Monday, May 24, 2010

Everything is now like cocaine

We hear that greed caused the meltdown, and that making money is as addictive and destructive as cocaine.

Here's that story:

An example cited in his book involves a successful hedge-fund manager responsible for a $300 million fund who is constantly looking for new investments. Gawande's discussion with the fund manager is about how to avoid making bad investment decisions. Turns out, in addition to being smart and having loads of financial information, it takes extreme discipline. That's because of something called "cocaine brain."

What?


Researchers have discovered that making money, such as is done by investors, stimulates the same part of the brain that using cocaine stimulates. The more you have, the more you want until it kills you, or you learn to control it. The hedge-fund manager points out that many big investors get into trouble because of "cocaine brain."

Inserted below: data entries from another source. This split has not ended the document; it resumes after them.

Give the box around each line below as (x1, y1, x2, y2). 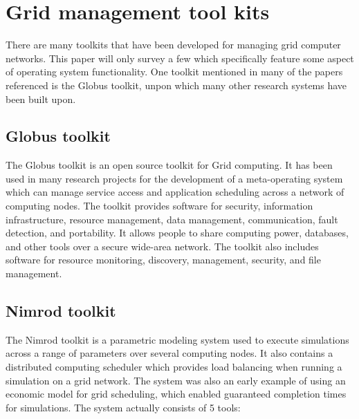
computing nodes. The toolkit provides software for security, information (6, 198, 313, 213)
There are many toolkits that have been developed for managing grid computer (6, 37, 341, 52)
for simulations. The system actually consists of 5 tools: (6, 400, 241, 414)
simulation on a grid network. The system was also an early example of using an (6, 373, 346, 387)
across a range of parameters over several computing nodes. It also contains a (6, 346, 333, 360)
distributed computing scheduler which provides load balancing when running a (6, 360, 342, 374)
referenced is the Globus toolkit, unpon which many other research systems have (6, 77, 347, 92)
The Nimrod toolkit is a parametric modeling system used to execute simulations (6, 332, 349, 346)
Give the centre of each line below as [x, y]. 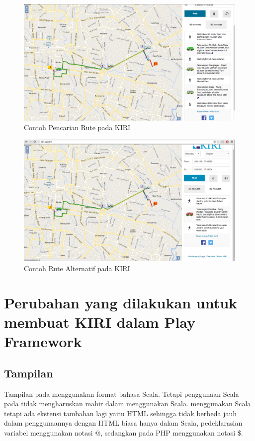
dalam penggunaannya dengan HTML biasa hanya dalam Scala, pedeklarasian [123, 423]
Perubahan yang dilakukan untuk [121, 302]
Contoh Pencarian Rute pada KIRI [77, 127]
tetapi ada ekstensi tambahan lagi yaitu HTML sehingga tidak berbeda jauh [120, 413]
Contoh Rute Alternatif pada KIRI [77, 268]
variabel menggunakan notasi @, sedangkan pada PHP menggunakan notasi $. [124, 433]
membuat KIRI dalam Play [100, 322]
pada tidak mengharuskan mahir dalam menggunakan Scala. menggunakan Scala [127, 404]
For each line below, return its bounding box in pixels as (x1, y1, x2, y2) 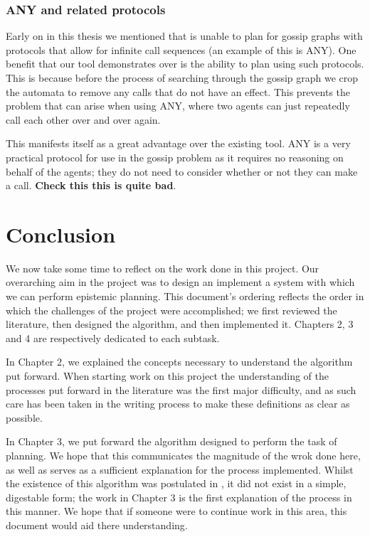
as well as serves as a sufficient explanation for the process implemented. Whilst (6, 462, 354, 477)
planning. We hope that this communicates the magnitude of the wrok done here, (6, 448, 361, 462)
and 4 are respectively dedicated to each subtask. (6, 330, 220, 345)
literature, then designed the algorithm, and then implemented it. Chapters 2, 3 (6, 317, 354, 331)
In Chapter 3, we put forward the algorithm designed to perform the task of (6, 434, 337, 449)
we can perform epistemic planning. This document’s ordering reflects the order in (6, 289, 364, 304)
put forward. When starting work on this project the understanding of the (6, 368, 329, 383)
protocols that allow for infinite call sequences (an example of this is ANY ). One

Now think about what happened on Wall Street. People with huge amounts of money couldn't stop trying to get more. Despite being smart, they lost their ability to make sound judgments, just like cocaine users. In Gawande's example, the investor has figured out a way to avoid the "cocaine brain" syndrome by religiously sticking to an investment decision checklist he has developed.

On fact, this story was picked up by MSM:



So now add videogames to your cocaine checklist!

But somehow, that doesn't have the same story line unless it's coke and Wall Street!